======== Material to process ========

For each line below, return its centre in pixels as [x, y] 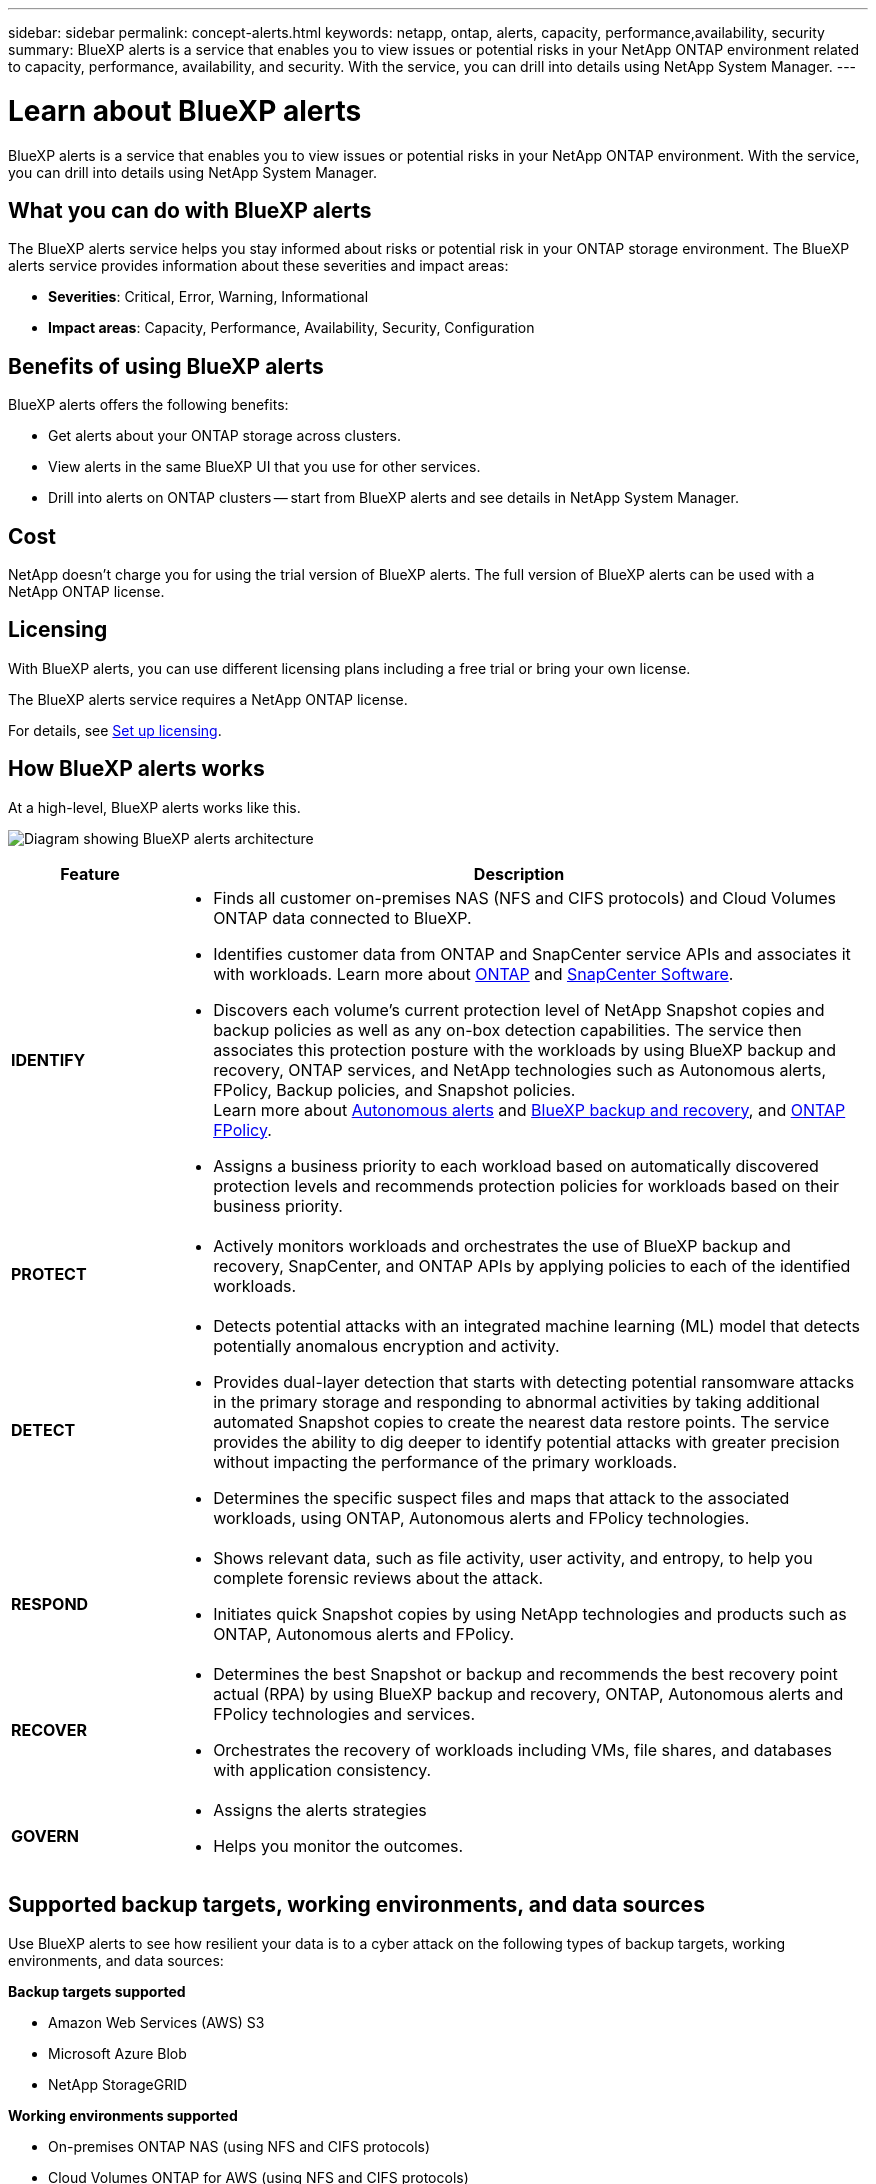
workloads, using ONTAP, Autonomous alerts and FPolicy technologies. [481, 1517]
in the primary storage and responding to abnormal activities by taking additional [516, 1401]
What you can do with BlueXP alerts [190, 210]
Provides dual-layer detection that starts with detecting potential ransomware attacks [534, 1381]
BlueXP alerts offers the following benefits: [148, 405]
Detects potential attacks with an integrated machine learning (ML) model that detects [536, 1325]
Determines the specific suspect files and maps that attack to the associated [501, 1497]
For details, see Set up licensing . [115, 730]
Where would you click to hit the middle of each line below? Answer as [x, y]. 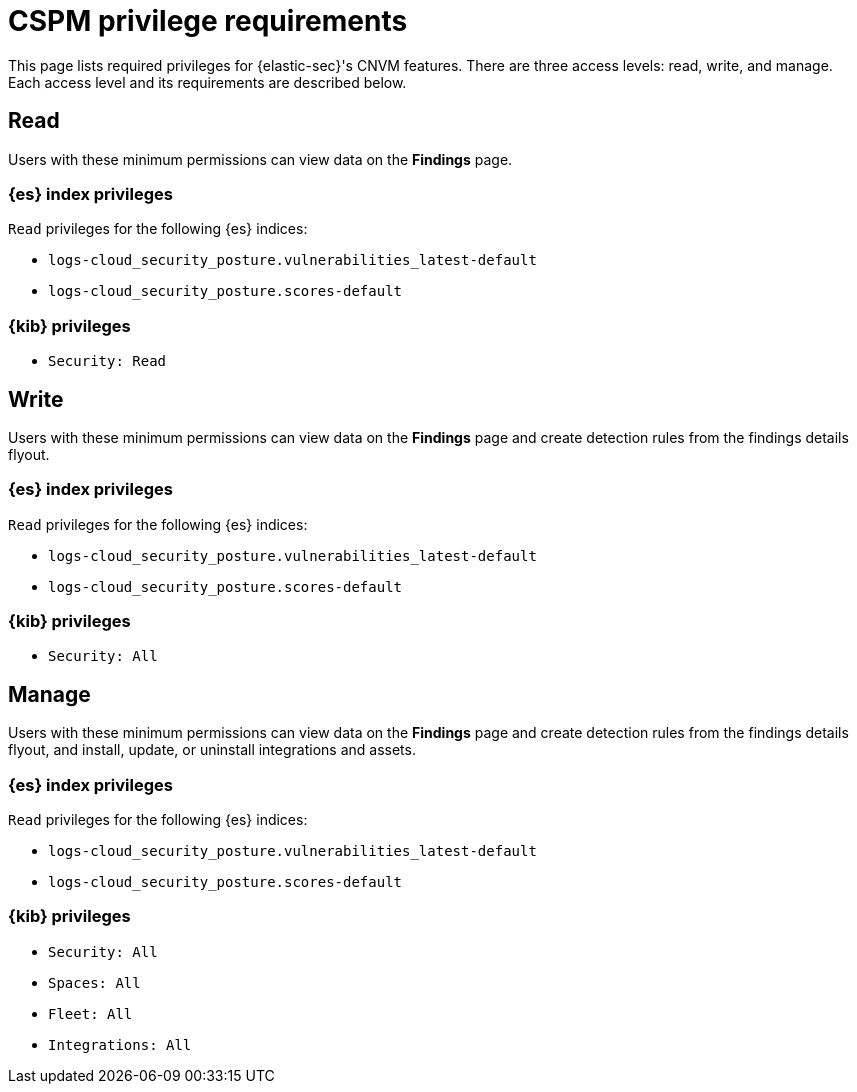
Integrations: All [120, 1044]
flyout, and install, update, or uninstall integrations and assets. [212, 750]
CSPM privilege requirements [208, 21]
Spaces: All [94, 982]
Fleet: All [90, 1013]
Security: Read [107, 361]
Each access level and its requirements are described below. [207, 82]
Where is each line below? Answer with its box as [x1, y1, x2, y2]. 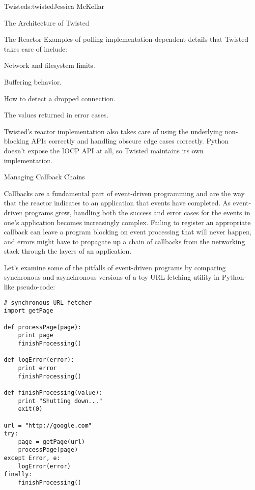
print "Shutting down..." [18, 397, 103, 404]
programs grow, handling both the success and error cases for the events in [25, 207, 250, 217]
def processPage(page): [4, 323, 82, 331]
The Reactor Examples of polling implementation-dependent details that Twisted [4, 34, 249, 44]
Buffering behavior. [4, 76, 62, 86]
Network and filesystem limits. [4, 60, 95, 70]
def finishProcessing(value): [4, 389, 103, 396]
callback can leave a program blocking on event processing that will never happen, [4, 227, 252, 237]
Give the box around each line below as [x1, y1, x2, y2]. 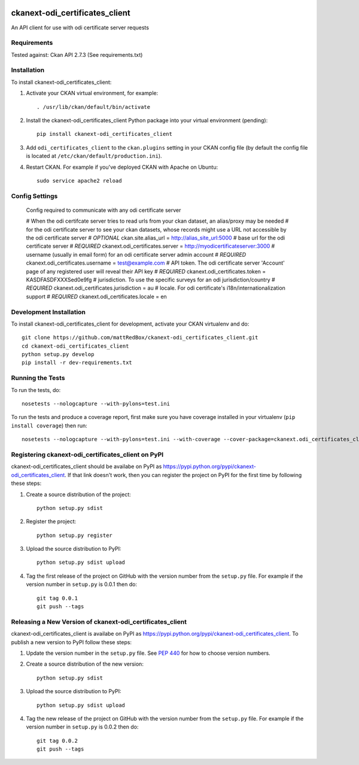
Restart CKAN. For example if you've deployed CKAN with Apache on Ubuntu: [26, 163, 218, 171]
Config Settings [11, 192, 58, 200]
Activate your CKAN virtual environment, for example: [26, 90, 159, 97]
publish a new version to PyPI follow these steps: [11, 638, 132, 646]
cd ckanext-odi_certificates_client [22, 342, 129, 350]
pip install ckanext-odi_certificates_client [36, 130, 173, 138]
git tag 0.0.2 [36, 737, 78, 744]
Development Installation [11, 308, 86, 316]
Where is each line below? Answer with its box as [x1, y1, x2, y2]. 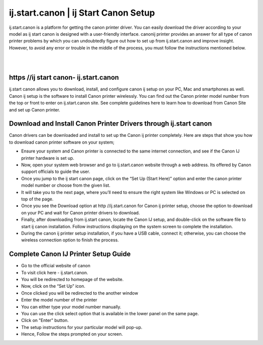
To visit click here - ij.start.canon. [21, 269, 88, 276]
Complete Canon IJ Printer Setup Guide [9, 250, 131, 259]
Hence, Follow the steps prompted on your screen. [21, 331, 123, 337]
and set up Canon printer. [9, 107, 60, 112]
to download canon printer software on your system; [9, 139, 114, 145]
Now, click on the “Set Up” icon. [21, 283, 85, 289]
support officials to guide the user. [21, 169, 90, 174]
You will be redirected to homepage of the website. [21, 277, 124, 282]
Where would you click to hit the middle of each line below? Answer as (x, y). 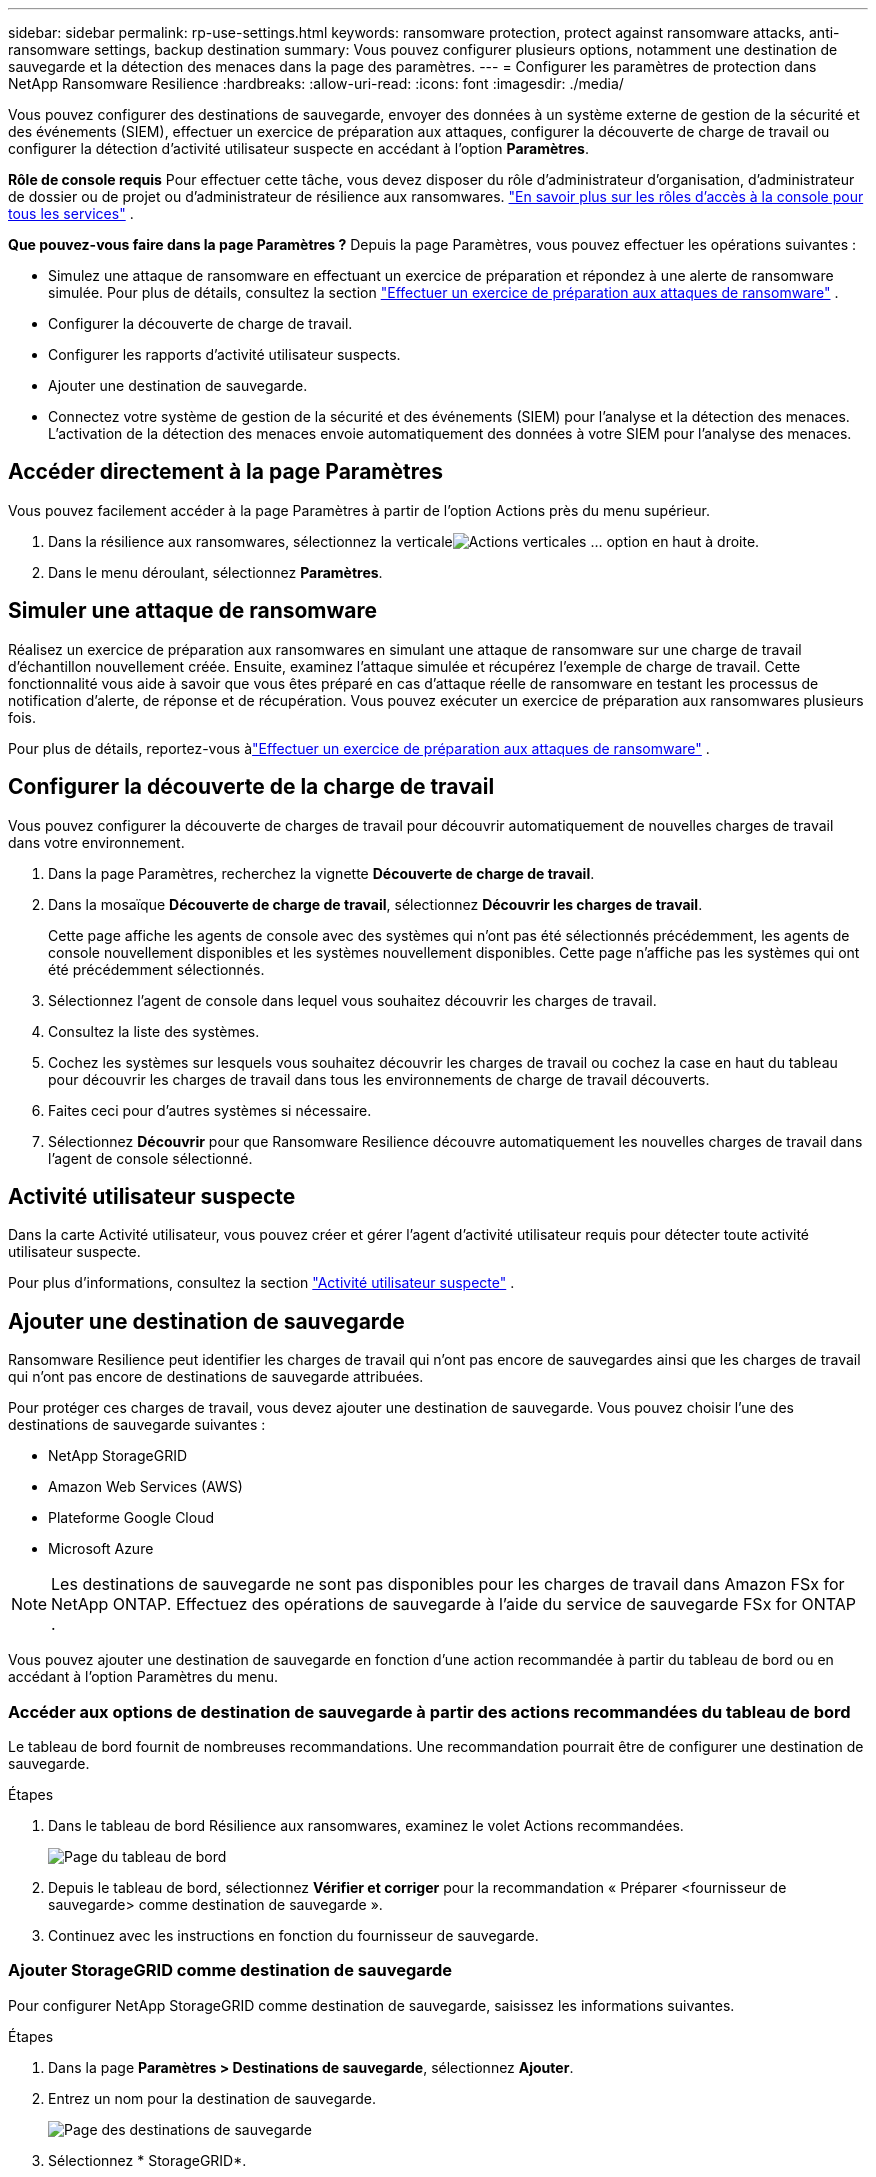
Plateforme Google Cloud (131, 1518)
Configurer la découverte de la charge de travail (251, 787)
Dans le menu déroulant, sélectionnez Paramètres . (215, 572)
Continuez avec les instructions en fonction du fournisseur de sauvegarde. (293, 1935)
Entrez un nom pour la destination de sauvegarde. (212, 2098)
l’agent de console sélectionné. (150, 1158)
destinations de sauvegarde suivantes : (137, 1425)
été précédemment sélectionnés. (156, 969)
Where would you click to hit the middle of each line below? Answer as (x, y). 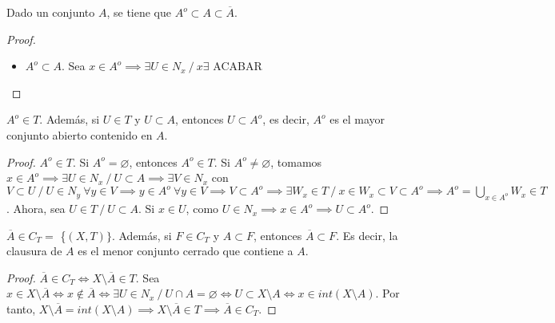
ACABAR (238, 66)
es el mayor (357, 119)
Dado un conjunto (51, 12)
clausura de (34, 251)
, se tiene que (139, 12)
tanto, (21, 309)
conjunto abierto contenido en (80, 134)
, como (202, 209)
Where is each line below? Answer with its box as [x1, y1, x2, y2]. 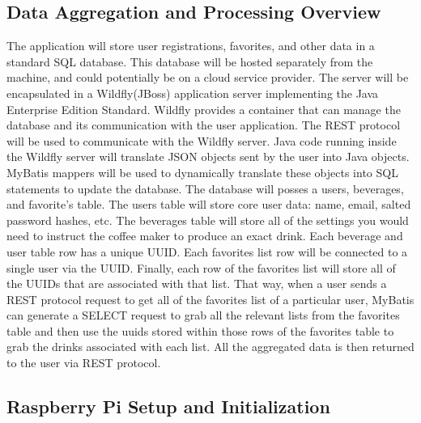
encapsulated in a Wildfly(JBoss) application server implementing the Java [6, 84, 379, 101]
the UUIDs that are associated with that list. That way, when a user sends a [6, 275, 387, 292]
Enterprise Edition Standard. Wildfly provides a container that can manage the [6, 100, 401, 117]
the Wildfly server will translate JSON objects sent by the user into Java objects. [6, 148, 410, 165]
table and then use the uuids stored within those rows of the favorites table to [6, 322, 394, 339]
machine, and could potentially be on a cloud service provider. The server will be [6, 69, 409, 86]
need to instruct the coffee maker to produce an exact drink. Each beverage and [6, 227, 403, 244]
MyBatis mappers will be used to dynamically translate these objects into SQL [6, 163, 398, 180]
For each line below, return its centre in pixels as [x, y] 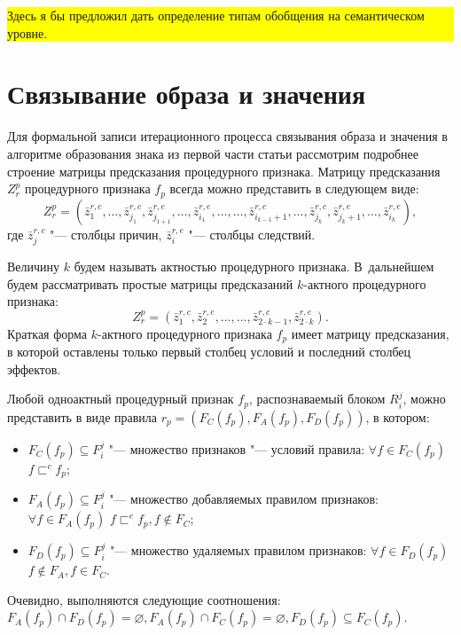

========

▶ _Exercise aim_:
The answer is every line in the data where the word "alerts" appears.

▶ _Task output_:
workloads, using ONTAP, Autonomous alerts and FPolicy technologies. [481, 1517]
What you can do with BlueXP alerts [190, 210]
BlueXP alerts offers the following benefits: [148, 405]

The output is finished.